__TASK STATEMENT__
Below are records to be transcribed exactly; any pictures should be left out.

__SOURCE MATERIAL__
----

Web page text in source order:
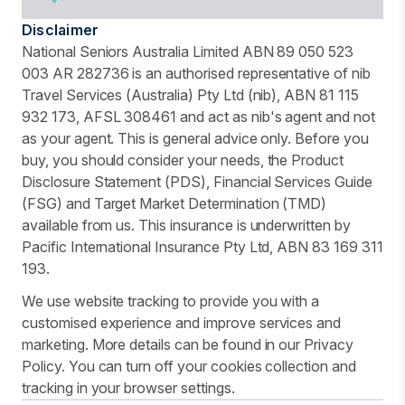
Disclaimer
National Seniors Australia Limited ABN 89 050 523
003 AR 282736 is an authorised representative of nib
Travel Services (Australia) Pty Ltd (nib), ABN 81 115
932 173, AFSL 308461 and act as nib's agent and not
as your agent. This is general advice only. Before you
buy, you should consider your needs, the Product
Disclosure Statement (PDS), Financial Services Guide
(FSG) and Target Market Determination (TMD)
available from us. This insurance is underwritten by
Pacific International Insurance Pty Ltd, ABN 83 169 311
193.
We use website tracking to provide you with a
customised experience and improve services and
marketing. More details can be found in our Privacy
Policy. You can turn off your cookies collection and
tracking in your browser settings.
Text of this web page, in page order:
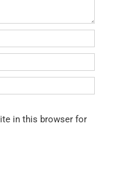
in this browser for
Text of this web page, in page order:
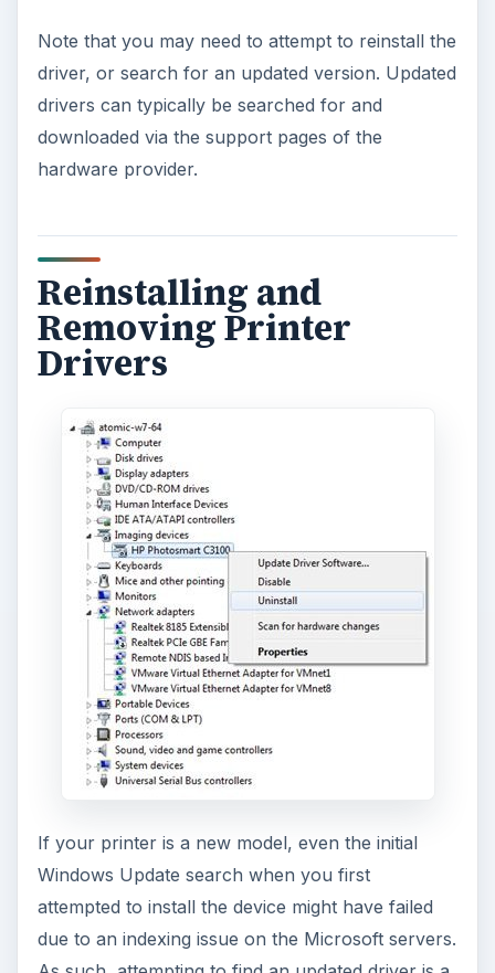
Note that you may need to attempt to reinstall the
driver, or search for an updated version. Updated
drivers can typically be searched for and
downloaded via the support pages of the
hardware provider.
Reinstalling and
Removing Printer
Drivers
If your printer is a new model, even the initial
Windows Update search when you first
attempted to install the device might have failed
due to an indexing issue on the Microsoft servers.
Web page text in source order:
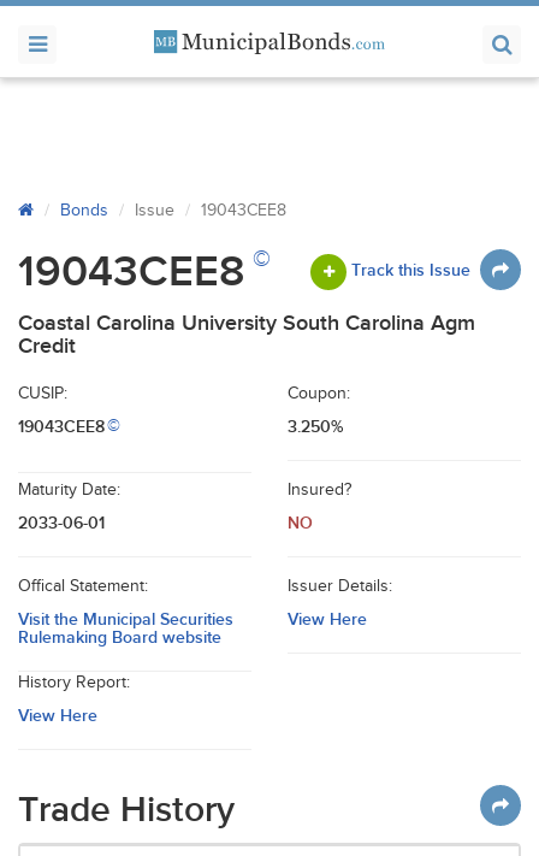
Bonds Issue 19043CEE8
19043CEE8 © Track this Issue
Coastal Carolina University South Carolina Agm
Credit
CUSIP:
19043CEE8©
Coupon:
3.250%
Maturity Date:
2033-06-01
Insured?
NO
Offical Statement:
Visit the Municipal Securities
Rulemaking Board website
Issuer Details:
View Here
History Report:
View Here
Trade History
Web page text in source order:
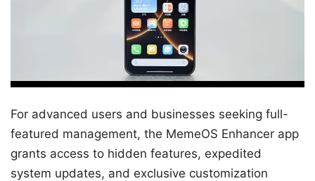
For advanced users and businesses seeking full-
featured management, the MemeOS Enhancer app
grants access to hidden features, expedited
system updates, and exclusive customization
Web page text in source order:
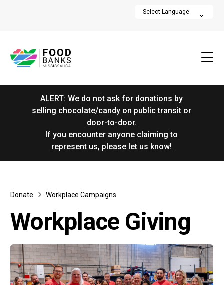
ALERT: We do not ask for donations by
selling chocolate/candy on public transit or
door-to-door.
If you encounter anyone claiming to
represent us, please let us know!
Donate Workplace Campaigns
Workplace Giving
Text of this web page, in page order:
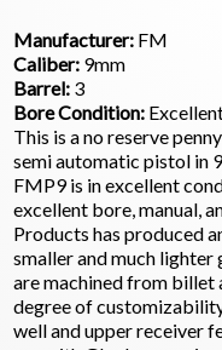
Manufacturer: FM
Caliber: 9mm
Barrel: 3
Bore Condition:
This is a no reserve
semi automatic pistol in
FMP9 is in excellent
excellent bore, manual,
Products has produced
smaller and much lighter
are machined from billet
degree of
well and upper receiver
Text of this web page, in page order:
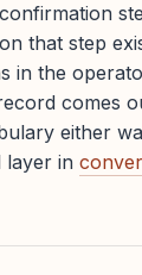
that step
in the
comes
either
layer in
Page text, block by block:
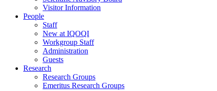
Visitor Information
People
Staff
New at IQOQI
Workgroup Staff
Administration
Guests
Research
Research Groups
Emeritus Research Groups
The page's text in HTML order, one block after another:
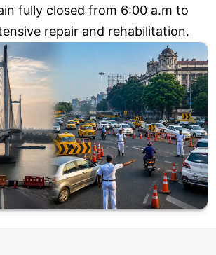
fully closed from 6:00 a.m to
repair and rehabilitation.
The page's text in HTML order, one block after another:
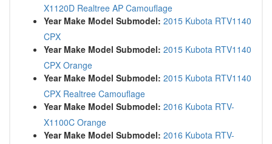
X1120D Realtree AP Camouflage
Year Make Model Submodel: 2015 Kubota RTV1140
CPX
Year Make Model Submodel: 2015 Kubota RTV1140
CPX Orange
Year Make Model Submodel: 2015 Kubota RTV1140
CPX Realtree Camouflage
Year Make Model Submodel: 2016 Kubota RTV-
X1100C Orange
Year Make Model Submodel: 2016 Kubota RTV-
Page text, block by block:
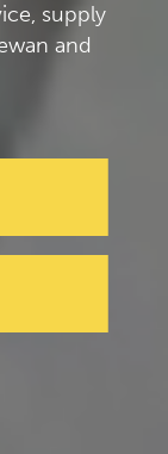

----

__SOLUTION TO THIS TASK__
Web page text in source order:
Disclaimer
National Seniors Australia Limited ABN 89 050 523
003 AR 282736 is an authorised representative of nib
Travel Services (Australia) Pty Ltd (nib), ABN 81 115
932 173, AFSL 308461 and act as nib's agent and not
as your agent. This is general advice only. Before you
buy, you should consider your needs, the Product
Disclosure Statement (PDS), Financial Services Guide
(FSG) and Target Market Determination (TMD)
available from us. This insurance is underwritten by
Pacific International Insurance Pty Ltd, ABN 83 169 311
193.
We use website tracking to provide you with a
customised experience and improve services and
marketing. More details can be found in our Privacy
Policy. You can turn off your cookies collection and
tracking in your browser settings.
Text of this web page, in page order:
in this browser for
Text of this web page, in page order:
Note that you may need to attempt to reinstall the
driver, or search for an updated version. Updated
drivers can typically be searched for and
downloaded via the support pages of the
hardware provider.
Reinstalling and
Removing Printer
Drivers
If your printer is a new model, even the initial
Windows Update search when you first
attempted to install the device might have failed
due to an indexing issue on the Microsoft servers.
Web page text in source order:
Bonds Issue 19043CEE8
19043CEE8 © Track this Issue
Coastal Carolina University South Carolina Agm
Credit
CUSIP:
19043CEE8©
Coupon:
3.250%
Maturity Date:
2033-06-01
Insured?
NO
Offical Statement:
Visit the Municipal Securities
Rulemaking Board website
Issuer Details:
View Here
History Report:
View Here
Trade History
Web page text in source order:
For advanced users and businesses seeking full-
featured management, the MemeOS Enhancer app
grants access to hidden features, expedited
system updates, and exclusive customization
Web page text in source order:
ALERT: We do not ask for donations by
selling chocolate/candy on public transit or
door-to-door.
If you encounter anyone claiming to
represent us, please let us know!
Donate Workplace Campaigns
Workplace Giving
Text of this web page, in page order:
Manufacturer: FM
Caliber: 9mm
Barrel: 3
Bore Condition:
This is a no reserve
semi automatic pistol in
FMP9 is in excellent
excellent bore, manual,
Products has produced
smaller and much lighter
are machined from billet
degree of
well and upper receiver
Text of this web page, in page order:
that step
in the
comes
either
layer in
Page text, block by block:
Visitor Information
People
Staff
New at IQOQI
Workgroup Staff
Administration
Guests
Research
Research Groups
Emeritus Research Groups
The page's text in HTML order, one block after another:
fully closed from 6:00 a.m to
repair and rehabilitation.
The page's text in HTML order, one block after another:
X1120D Realtree AP Camouflage
Year Make Model Submodel: 2015 Kubota RTV1140
CPX
Year Make Model Submodel: 2015 Kubota RTV1140
CPX Orange
Year Make Model Submodel: 2015 Kubota RTV1140
CPX Realtree Camouflage
Year Make Model Submodel: 2016 Kubota RTV-
X1100C Orange
Year Make Model Submodel: 2016 Kubota RTV-
Page text, block by block:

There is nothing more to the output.